Литмир - Электронная Библиотека
Содержание  
A
A

А проснулся я, вернее — очнулся, в седле. Кто-то шел рядом и поддерживал меня. Голова раскалывалась от боли. Грудь, ляжки, живот саднили и горели. Они были бордового цвета. Впереди покачивался круп лошади с вьюком. Сзади тоже стучали и оскользались копыта. Мы взбираемся по крутому склону в горном лесу, и пятна солнечного света елозят по воспаленной моей шкуре. Я опять впадаю в забытье, и счастье, что привычка к езде не дает мне сковырнуться. Обеими руками держусь я за луку седла, обшитую тканью паласа.

Я провел на яйле дней пять. Командиром большой семьи овцеводов была женщина с лицом Демона и Тамары сразу, она была матерью трех мальчишек, и все звали ее дэда Нина — мама Нина. Посмеиваясь над моим мальчишеским приключением, она рассказала, как все случилось. Они везли к себе на яйлу всякие запасы. Возле речки к ним выбежал Сачино, который был как сумасшедший, махал руками, кричал и плакал. Оказалось, что после купанья мы заснули так крепко, что я не заметил, как тень от валуна с меня сошла, и пролежал под зенитными лучами горного солнца столько времени, сколько нужно для серьезного ожога и теплового удара. Счастье, что овцеводы проходили как раз в это время! Потом Сачино говорил мне, что горцы сразу, не раздумывая и не обсуждая, свернули со своей тропы, спустились к речке и взгромоздили меня на седло, хотя могли не брать на себя никаких хлопот. Но они поступили как родные. Для них не могло быть сомнений, что́ надо делать. Сачино дали лошадь и отправили в Белый Ключ, к нашим семьям. Он вернулся на следующий день с мазями и деньгами, но только обидел моих спасителей, дэда Нина сделала вид, что не слышала его предложений о деньгах.

Я лежал в большом сарае близко от входных ворот. В сарае были детишки, дым, ягнята и царила грандиозная чесночно-баранья вонища. Но хотя мне было больно шевельнуться, я вспоминаю об этих днях, как о счастливых.

В солнечном квадрате я видел синий от дальности Ляльвар, прекрасный не только по звукам имени, но и по мощности очертания, кудлатейших собак, которые, свесив мокрые языки и лежа на брюхе, колотили хвостами по утоптанной глине перед входом в ожидании подачки, крутой склон, покрытый низкой серо-голубой растительностью. По этому склону время от времени сбегали мои хозяева, волоча на толстых веревках невысокие стожки накошенной наверху травы: там ее тотчас сдуло бы ветром вершин. Она сушилась возле входа и пахла.

Все работали от темноты до темноты, и вместе с тем я никогда не замечал никакой измученности на лицах, никакой раздраженности в поведении. Можно было подумать, что усталость для них норма, что любая другая жизнь им не только не нужна, но была бы даже неприятна.

Они были вправлены в эту среду, как ласточки в свод небесный.
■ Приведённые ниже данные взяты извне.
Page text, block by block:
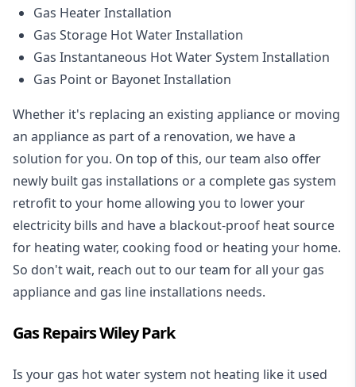
Gas Heater Installation
Gas Storage Hot Water Installation
Gas Instantaneous Hot Water System Installation
Gas Point or Bayonet Installation
Whether it's replacing an existing appliance or moving
an appliance as part of a renovation, we have a
solution for you. On top of this, our team also offer
newly built gas installations or a complete gas system
retrofit to your home allowing you to lower your
electricity bills and have a blackout-proof heat source
for heating water, cooking food or heating your home.
So don't wait, reach out to our team for all your gas
appliance and gas line installations needs.
Gas Repairs Wiley Park
Is your gas hot water system not heating like it used
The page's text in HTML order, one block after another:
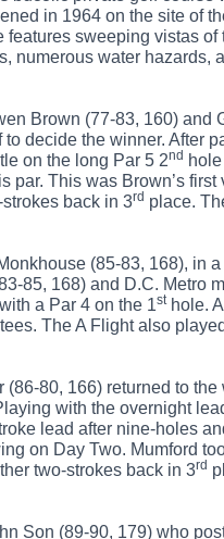
in 1964 on the site of
features sweeping vistas
numerous water hazards,
Brown (77-83, 160) and
decide the winner. After
on the long Par 5 2nd
par. This was Brown’s
back in 3rd place.
(85-83, 168), in
85, 168) and D.C. Metro
a Par 4 on the 1sthole.
The A Flight also
(86-80, 166) returned to the
with the overnight
lead after nine-holes
on Day Two. Mumford
two-strokes back in 3rd
Son (89-90, 179) who
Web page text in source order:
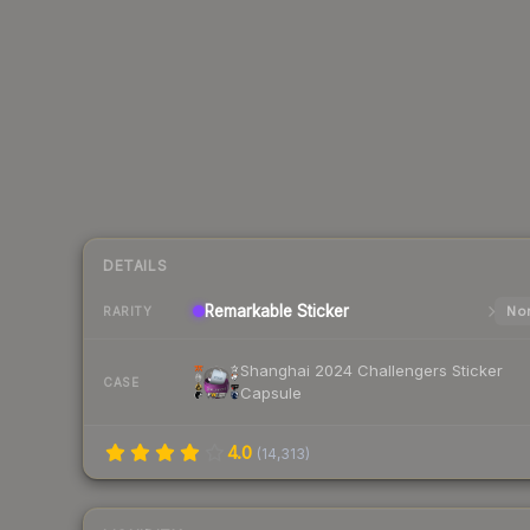
DETAILS
RARITY Remarkable Sticker
CASE
Shanghai 2024 Challengers Sticker
Capsule
4.0 (14,313)
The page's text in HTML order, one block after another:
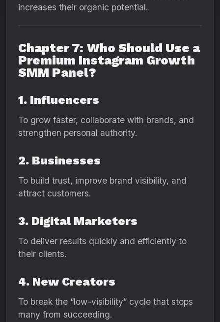
increases their organic potential.
Chapter 7: Who Should Use a
Premium Instagram Growth
SMM Panel?
1. Influencers
To grow faster, collaborate with brands, and
strengthen personal authority.
2. Businesses
To build trust, improve brand visibility, and
attract customers.
3. Digital Marketers
To deliver results quickly and efficiently to
their clients.
4. New Creators
To break the “low-visibility” cycle that stops
many from succeeding.
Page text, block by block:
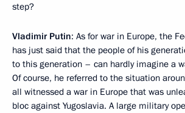
step?
Vladimir Putin: As for war in Europe, the
has just said that the people of his
to this generation – can hardly imagine a
Of course, he referred to the situation
all witnessed a war in Europe that was
bloc against Yugoslavia. A large military
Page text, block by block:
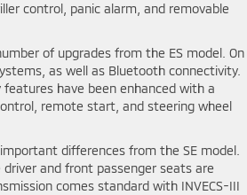
control, panic alarm, and removable
of upgrades from the ES model. On
as well as Bluetooth connectivity.
have been enhanced with a
remote start, and steering wheel
differences from the SE model.
and front passenger seats are
comes standard with INVECS-III
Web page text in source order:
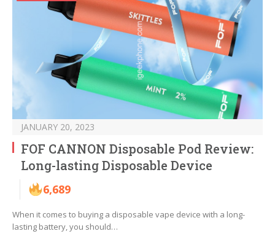
JANUARY 20, 2023
FOF CANNON Disposable Pod Review:
Long-lasting Disposable Device
6,689
When it comes to buying a disposable vape device with a long-
lasting battery, you should…
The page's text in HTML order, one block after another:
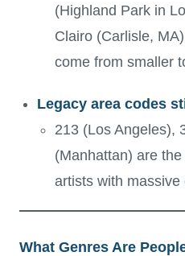
(Highland Park in
Clairo (Carlisle,
come from smaller
Legacy area codes
213 (Los Angeles),
(Manhattan) are
artists with
What Genres Are
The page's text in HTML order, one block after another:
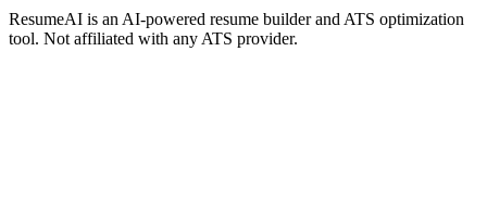
ResumeAI is an AI-powered resume builder and ATS optimization
tool. Not affiliated with any ATS provider.
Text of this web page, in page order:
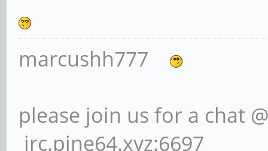
marcushh777
please join us for a chat
irc.pine64.xyz:6697
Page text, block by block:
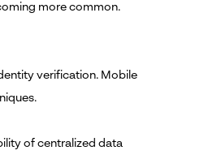
more common.
verification. Mobile
of centralized data
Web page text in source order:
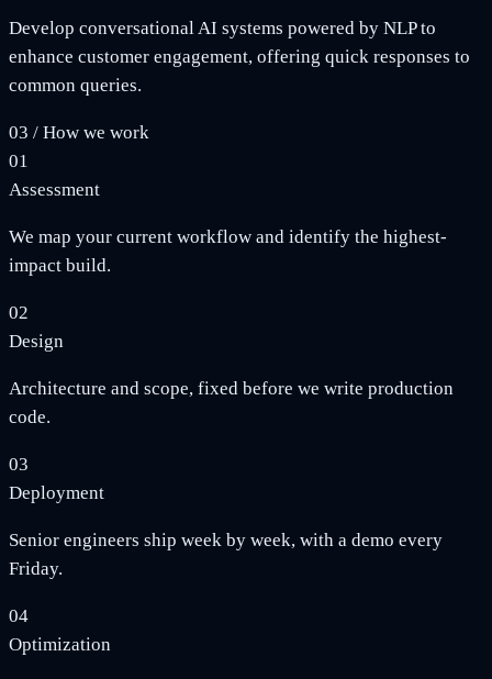
Develop conversational AI systems powered by NLP to
enhance customer engagement, offering quick responses to
common queries.
03 / How we work
01
Assessment
We map your current workflow and identify the highest-
impact build.
02
Design
Architecture and scope, fixed before we write production
code.
03
Deployment
Senior engineers ship week by week, with a demo every
Friday.
04
Optimization
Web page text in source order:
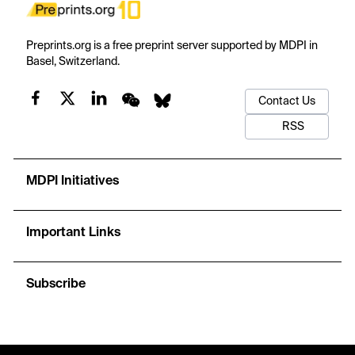
Preprints.org is a free preprint server supported by MDPI in
Basel, Switzerland.
Contact Us
RSS
MDPI Initiatives
Important Links
Subscribe
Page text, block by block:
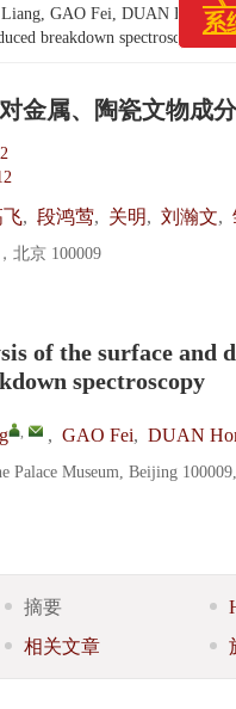
GAO Fei, DUAN Hong-
breakdown spectroscopy[J].
金属、陶瓷文物成
飞, 段鸿莺, 关明, 刘瀚文,
北京 100009
of the surface
spectroscopy
, , GAO Fei, DUAN
Palace Museum, Beijing
摘要
相关文章
《中
系统
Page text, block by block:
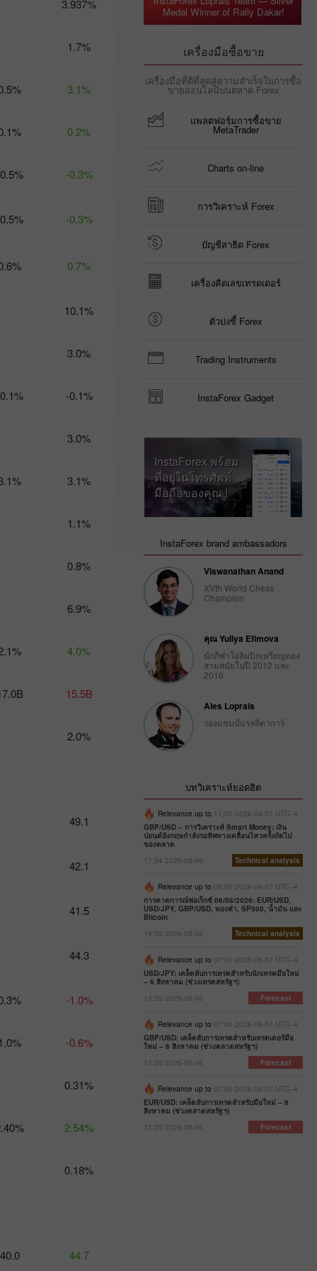
09:35 2025-03-
Trader’s
risks US
21:07 2025-
Trader’s
5: Tariffs
global
03-04
UTC+3
calendar
become
02-28
UTC+3
calendar
28: USD
20:22 2025-
Trader’s
February
donald
exclude
portfolios
Trader’s
February
White
affect
11:20
February
3.937%
1.7%
3.1%
0.2%
-0.3%
-0.3%
0.7%
10.1%
3.0%
-0.1%
3.0%
3.1%
1.1%
0.8%
6.9%
4.0%
15.5B
2.0%
49.1
42.1
41.5
44.3
-1.0%
-0.6%
0.31%
2.54%
0.18%
40.0 44.7
Medal Winner of Rally Dakar!
เครื่องมือซื้อขาย
เครื่องมือที่ดีที่สุดสู่ความสำเร็จในการซื้อ
ขายออนไลน์บนตลาด Forex
แพลตฟอรฺ์มการซื้อขาย
MetaTrader
Charts on-line
การวิเคราะห์ Forex
บัญชีสาธิต Forex
เครื่องคิดเลขเทรดเดอร์
ตัวบ่งชี้ Forex
Trading Instruments
InstaForex Gadget
InstaForex พร้อม
ที่อยู่ในโทรศัพท์
มือถือของคุณ !
InstaForex brand ambassadors
Viswanathan Anand
XVth World Chess
Champion
คุณ Yuliya Efimova
นักกีฬาโอลิมปิกเหรียญทอง
สามสมัยในปี 2012 และ
2016
Ales Loprais
รองแชมป์แรลลี่ดาการ์
บทวิเคราะห์ยอดฮิต
Relevance up to 11:00 2026-08-07 UTC--4
GBP/USD – การวิเคราะห์ Smart Money: เงิน
ปอนด์อังกฤษกำลังรอทิศทางเคลื่อนไหวครั้งถัดไป
ของตลาด
17:34 2026-08-06
Technical analysis
Relevance up to 08:00 2026-08-07 UTC--4
การคาดการณ์ฟอเร็กซ์ 06/08/2026: EUR/USD,
USD/JPY, GBP/USD, ทองคำ, SP500, น้ำมัน และ
Bitcoin
14:59 2026-08-06
Technical analysis
Relevance up to 07:00 2026-08-07 UTC--4
USD/JPY: เคล็ดลับการเทรดสำหรับนักเทรดมือใหม่
– 6 สิงหาคม (ช่วงเทรดสหรัฐฯ)
13:20 2026-08-06
Forecast
Relevance up to 07:00 2026-08-07 UTC--4
GBP/USD: เคล็ดลับการเทรดสำหรับเทรดเดอร์มือ
ใหม่ – 6 สิงหาคม (ช่วงตลาดสหรัฐฯ)
13:20 2026-08-06
Forecast
Relevance up to 07:00 2026-08-07 UTC--4
EUR/USD: เคล็ดลับการเทรดสำหรับมือใหม่ – 6
สิงหาคม (ช่วงตลาดสหรัฐฯ)
13:20 2026-08-06
Forecast
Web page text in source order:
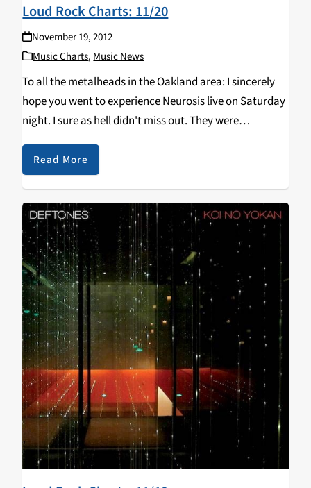
Loud Rock Charts: 11/20
November 19, 2012
Music Charts, Music News
To all the metalheads in the Oakland area: I sincerely
hope you went to experience Neurosis live on Saturday
night. I sure as hell didn't miss out. They were
That Remains is…
Read More
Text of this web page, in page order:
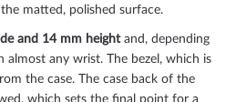
matted, polished surface.
and 14 mm heightand, depending
almost any wrist. The bezel, which is
the case. The case back of the
, which sets the final point for a
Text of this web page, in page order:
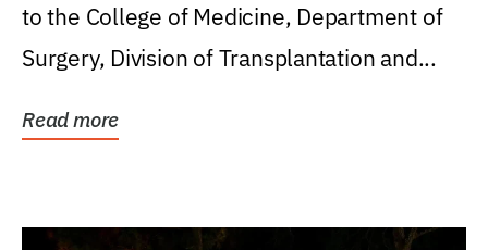
to the College of Medicine, Department of
Surgery, Division of Transplantation and...
Read more
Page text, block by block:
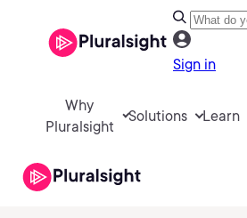
Sign in
Why
Pluralsight
Solutions Learn
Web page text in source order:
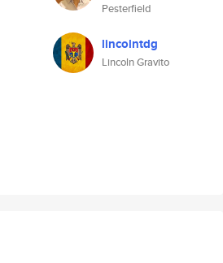
Pesterfield
lincolntdg
Lincoln Gravito
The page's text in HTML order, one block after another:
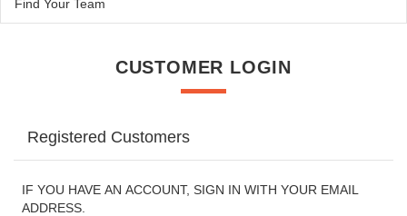
CUSTOMER LOGIN
Registered Customers
IF YOU HAVE AN ACCOUNT, SIGN IN WITH YOUR EMAIL
ADDRESS.
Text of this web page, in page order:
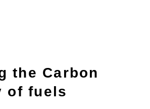
the Carbon
of fuels
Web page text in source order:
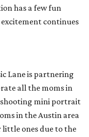
has a few fun
continues
Lane is partnering
all the moms in
mini portrait
in the Austin area
little ones due to the
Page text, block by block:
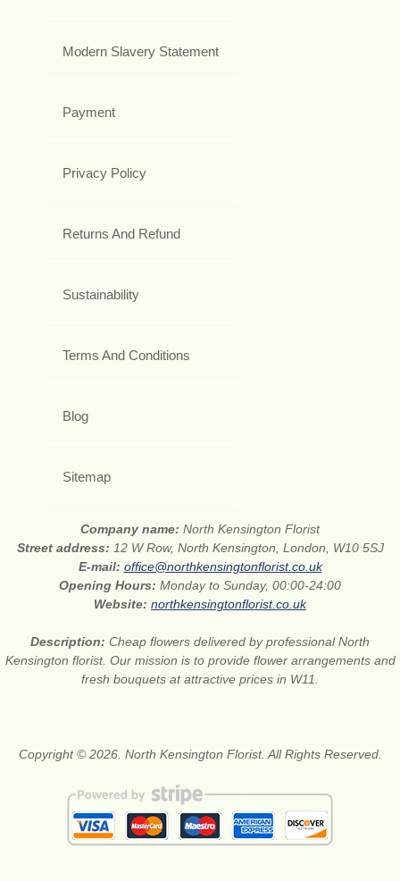
Modern Slavery Statement
Payment
Privacy Policy
Returns And Refund
Sustainability
Terms And Conditions
Blog
Sitemap
Company name: North Kensington Florist
Street address: 12 W Row, North Kensington, London, W10 5SJ
E-mail: office@northkensingtonflorist.co.uk
Opening Hours: Monday to Sunday, 00:00-24:00
Website: northkensingtonflorist.co.uk
Description: Cheap flowers delivered by professional North
Kensington florist. Our mission is to provide flower arrangements and
fresh bouquets at attractive prices in W11.
Copyright © 2026. North Kensington Florist. All Rights Reserved.
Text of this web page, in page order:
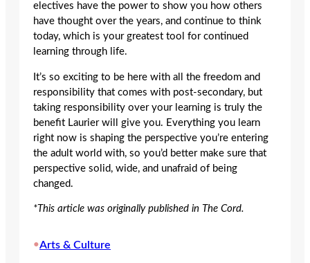
electives have the power to show you how others
have thought over the years, and continue to think
today, which is your greatest tool for continued
learning through life.
It’s so exciting to be here with all the freedom and
responsibility that comes with post-secondary, but
taking responsibility over your learning is truly the
benefit Laurier will give you. Everything you learn
right now is shaping the perspective you’re entering
the adult world with, so you’d better make sure that
perspective solid, wide, and unafraid of being
changed.
*This article was originally published in The Cord.
•Arts & Culture
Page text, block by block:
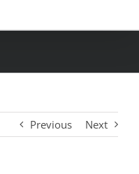
Previous Next

Участие ко мне незнакомых людей было настолько сердечным и искренним, что я до сих пор не могу подыскать для него ни названия, ни причины. Я чувствовал себя счастливым от своей полной свободы. Их песни в вечернем спокойствии гор, их молчаливость за столом, их непререкаемое уважение к старшим, их медлительность — все это было не только красиво, достойно, сильно, но еще и удивительно удобно. Странно, но в первозданной дикости горной жизни заключается совершеннейший комфорт для души, — впоследствии я никогда и нигде не испытывал такого! Что же касается того, что дэда Нина ставила на ночь кувшин со свежей водой возле входа, всегда открытого настежь, я не задавался вопросом, откуда и зачем эта магия. Во всяком случае, так было лучше, чем по вечерам запираться на сто засовов!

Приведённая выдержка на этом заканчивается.